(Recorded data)
+===+

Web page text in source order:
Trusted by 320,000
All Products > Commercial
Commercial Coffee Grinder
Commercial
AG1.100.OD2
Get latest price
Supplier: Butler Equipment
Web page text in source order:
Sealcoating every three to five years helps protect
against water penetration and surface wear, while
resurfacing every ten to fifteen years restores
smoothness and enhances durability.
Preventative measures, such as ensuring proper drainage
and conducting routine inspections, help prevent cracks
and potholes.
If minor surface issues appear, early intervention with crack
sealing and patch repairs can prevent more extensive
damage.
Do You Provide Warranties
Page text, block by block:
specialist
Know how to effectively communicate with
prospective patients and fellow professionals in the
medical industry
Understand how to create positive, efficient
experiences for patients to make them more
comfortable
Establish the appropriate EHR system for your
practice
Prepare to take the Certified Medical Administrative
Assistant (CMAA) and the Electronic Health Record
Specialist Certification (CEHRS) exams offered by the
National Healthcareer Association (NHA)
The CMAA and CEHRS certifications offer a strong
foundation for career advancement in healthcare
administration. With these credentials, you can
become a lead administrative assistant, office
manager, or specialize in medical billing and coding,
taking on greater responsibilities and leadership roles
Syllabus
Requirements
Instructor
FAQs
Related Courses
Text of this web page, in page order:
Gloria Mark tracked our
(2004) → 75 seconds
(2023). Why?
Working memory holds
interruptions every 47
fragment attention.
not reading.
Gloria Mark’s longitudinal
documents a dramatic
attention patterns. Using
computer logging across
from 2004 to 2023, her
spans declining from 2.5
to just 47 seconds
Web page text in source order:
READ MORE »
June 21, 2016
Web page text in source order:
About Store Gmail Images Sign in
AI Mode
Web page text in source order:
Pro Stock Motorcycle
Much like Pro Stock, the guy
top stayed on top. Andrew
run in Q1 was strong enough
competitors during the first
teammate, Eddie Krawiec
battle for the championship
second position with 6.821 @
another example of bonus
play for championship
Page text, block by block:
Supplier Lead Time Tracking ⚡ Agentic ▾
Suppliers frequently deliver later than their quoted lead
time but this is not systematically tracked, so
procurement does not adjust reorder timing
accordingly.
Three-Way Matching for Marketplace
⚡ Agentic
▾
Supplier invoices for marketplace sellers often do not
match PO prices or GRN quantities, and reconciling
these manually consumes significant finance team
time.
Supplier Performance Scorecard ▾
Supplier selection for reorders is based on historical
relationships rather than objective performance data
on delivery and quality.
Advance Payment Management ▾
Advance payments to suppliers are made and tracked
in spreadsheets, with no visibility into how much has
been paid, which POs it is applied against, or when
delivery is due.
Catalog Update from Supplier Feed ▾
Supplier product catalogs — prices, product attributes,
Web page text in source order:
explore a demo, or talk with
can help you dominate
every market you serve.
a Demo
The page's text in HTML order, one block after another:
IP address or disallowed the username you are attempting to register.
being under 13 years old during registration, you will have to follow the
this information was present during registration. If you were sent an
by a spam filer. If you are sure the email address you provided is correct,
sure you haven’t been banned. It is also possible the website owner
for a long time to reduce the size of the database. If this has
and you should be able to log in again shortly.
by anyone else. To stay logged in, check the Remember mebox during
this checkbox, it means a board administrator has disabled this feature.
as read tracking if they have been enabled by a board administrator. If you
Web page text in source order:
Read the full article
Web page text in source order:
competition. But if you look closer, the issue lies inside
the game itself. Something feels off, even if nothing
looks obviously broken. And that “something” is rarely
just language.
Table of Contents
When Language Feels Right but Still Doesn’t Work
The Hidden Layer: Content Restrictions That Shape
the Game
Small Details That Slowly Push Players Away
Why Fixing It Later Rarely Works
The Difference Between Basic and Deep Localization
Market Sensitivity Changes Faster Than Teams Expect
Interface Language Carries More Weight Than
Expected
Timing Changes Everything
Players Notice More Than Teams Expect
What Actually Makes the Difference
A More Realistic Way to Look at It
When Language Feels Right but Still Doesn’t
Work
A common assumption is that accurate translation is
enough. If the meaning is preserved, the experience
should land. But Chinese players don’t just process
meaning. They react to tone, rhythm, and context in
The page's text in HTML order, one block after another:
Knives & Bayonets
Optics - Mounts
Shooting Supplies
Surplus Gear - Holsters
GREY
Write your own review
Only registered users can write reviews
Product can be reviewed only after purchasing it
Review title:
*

+===+

▶ **Task prompt**
Work out how many lines contain the word "Doesn" in the records, and answer with the number only.

▶ **Response below**
2